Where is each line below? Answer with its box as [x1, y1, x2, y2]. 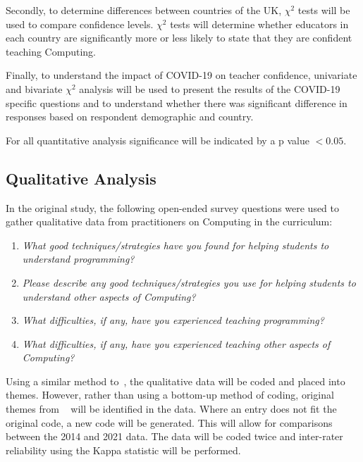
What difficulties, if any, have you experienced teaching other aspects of [22, 336, 331, 351]
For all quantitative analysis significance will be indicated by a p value [6, 132, 309, 147]
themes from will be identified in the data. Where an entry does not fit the [6, 401, 337, 416]
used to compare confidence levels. [6, 16, 154, 31]
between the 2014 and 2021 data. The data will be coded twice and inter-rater [6, 429, 343, 444]
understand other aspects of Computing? [22, 289, 196, 304]
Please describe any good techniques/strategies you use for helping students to [22, 275, 356, 289]
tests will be [297, 3, 350, 17]
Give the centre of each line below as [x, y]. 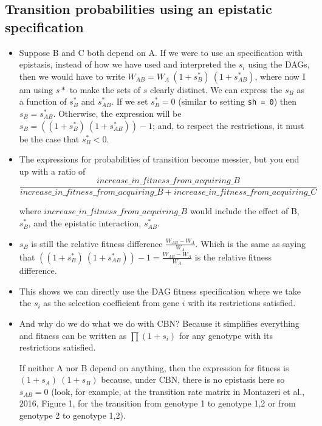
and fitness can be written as [73, 335]
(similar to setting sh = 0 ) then [238, 101]
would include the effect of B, [245, 211]
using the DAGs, [279, 64]
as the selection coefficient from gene [111, 303]
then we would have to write [72, 76]
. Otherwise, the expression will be [117, 113]
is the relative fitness [233, 257]

- - - - -

## What you need to do:
In the records above, find each line holding "then" and copy it.

## Answer section:
(similar to setting sh = 0 ) then [238, 101]
then we would have to write [72, 76]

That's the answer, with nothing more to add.